• MATERIAL PROVIDED:
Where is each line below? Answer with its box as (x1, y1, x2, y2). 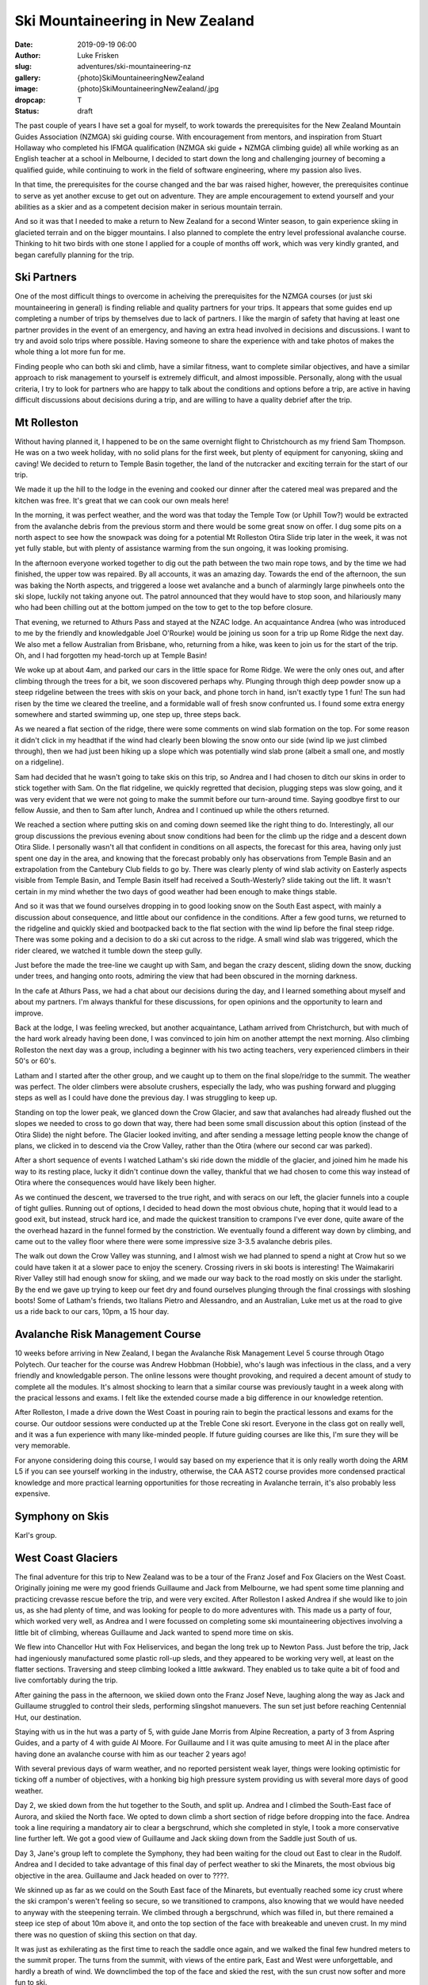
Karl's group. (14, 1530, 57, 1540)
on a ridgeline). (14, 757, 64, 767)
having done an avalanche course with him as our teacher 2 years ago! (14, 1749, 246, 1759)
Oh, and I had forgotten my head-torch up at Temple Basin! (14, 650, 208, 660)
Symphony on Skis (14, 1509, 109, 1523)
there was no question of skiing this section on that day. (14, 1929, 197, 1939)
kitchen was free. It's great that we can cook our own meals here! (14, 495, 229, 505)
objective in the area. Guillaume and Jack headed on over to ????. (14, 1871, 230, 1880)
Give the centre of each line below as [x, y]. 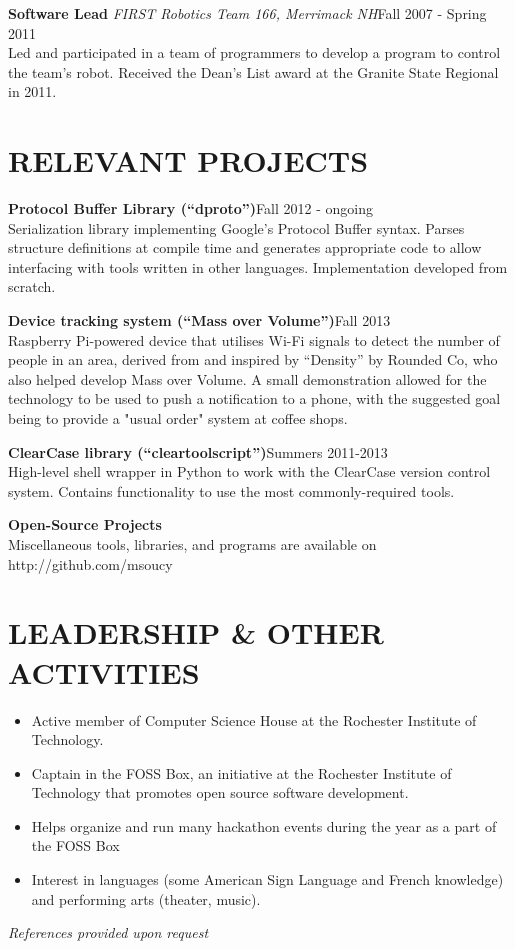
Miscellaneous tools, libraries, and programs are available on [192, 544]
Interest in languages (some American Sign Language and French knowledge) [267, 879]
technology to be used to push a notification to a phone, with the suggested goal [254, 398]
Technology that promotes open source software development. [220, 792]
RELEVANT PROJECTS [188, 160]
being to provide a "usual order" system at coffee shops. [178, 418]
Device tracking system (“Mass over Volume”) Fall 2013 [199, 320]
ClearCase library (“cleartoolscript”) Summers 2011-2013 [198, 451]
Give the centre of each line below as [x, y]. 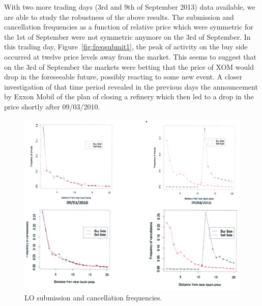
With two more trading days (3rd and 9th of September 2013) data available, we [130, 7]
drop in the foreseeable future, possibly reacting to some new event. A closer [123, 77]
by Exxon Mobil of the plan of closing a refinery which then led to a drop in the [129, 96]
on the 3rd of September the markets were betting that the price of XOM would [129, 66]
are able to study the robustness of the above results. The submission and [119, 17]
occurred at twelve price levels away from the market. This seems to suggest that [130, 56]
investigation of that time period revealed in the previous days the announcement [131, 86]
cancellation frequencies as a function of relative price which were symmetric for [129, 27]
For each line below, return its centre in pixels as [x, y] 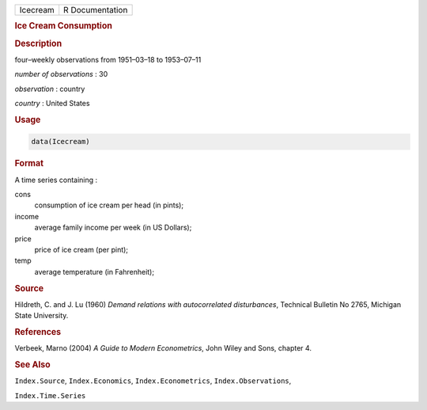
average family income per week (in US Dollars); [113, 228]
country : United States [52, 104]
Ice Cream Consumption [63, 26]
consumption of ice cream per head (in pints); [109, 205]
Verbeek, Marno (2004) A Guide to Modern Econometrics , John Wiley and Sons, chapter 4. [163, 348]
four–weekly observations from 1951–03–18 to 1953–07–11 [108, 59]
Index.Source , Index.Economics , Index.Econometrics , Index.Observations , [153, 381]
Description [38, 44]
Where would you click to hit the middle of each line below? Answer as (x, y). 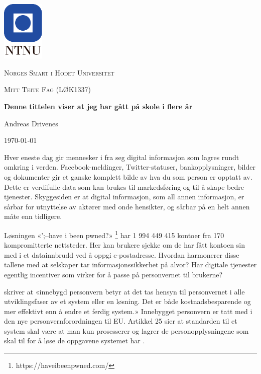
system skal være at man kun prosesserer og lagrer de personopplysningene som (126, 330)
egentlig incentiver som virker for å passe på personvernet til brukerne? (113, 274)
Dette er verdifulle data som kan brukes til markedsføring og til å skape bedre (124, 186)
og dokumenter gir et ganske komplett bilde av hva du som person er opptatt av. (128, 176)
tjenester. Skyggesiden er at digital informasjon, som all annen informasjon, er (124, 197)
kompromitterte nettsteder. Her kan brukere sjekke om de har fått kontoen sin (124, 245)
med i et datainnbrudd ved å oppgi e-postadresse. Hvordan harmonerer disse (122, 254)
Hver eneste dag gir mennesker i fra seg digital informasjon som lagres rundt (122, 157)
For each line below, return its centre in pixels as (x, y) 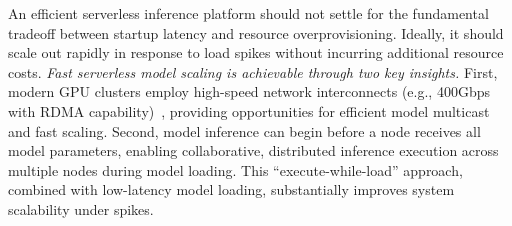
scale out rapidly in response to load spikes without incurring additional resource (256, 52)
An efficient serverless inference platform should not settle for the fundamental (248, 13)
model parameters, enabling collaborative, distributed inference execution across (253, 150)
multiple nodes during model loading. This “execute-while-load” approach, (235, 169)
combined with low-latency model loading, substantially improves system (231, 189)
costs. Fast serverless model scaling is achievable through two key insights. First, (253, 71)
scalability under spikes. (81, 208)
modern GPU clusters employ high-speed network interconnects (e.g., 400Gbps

• WORK INSTRUCTION: Working from the entries above, find every line in which the word "serverless" occurs and copy it.

• WRITTEN ANSWER:
An efficient serverless inference platform should not settle for the fundamental (248, 13)
costs. Fast serverless model scaling is achievable through two key insights. First, (253, 71)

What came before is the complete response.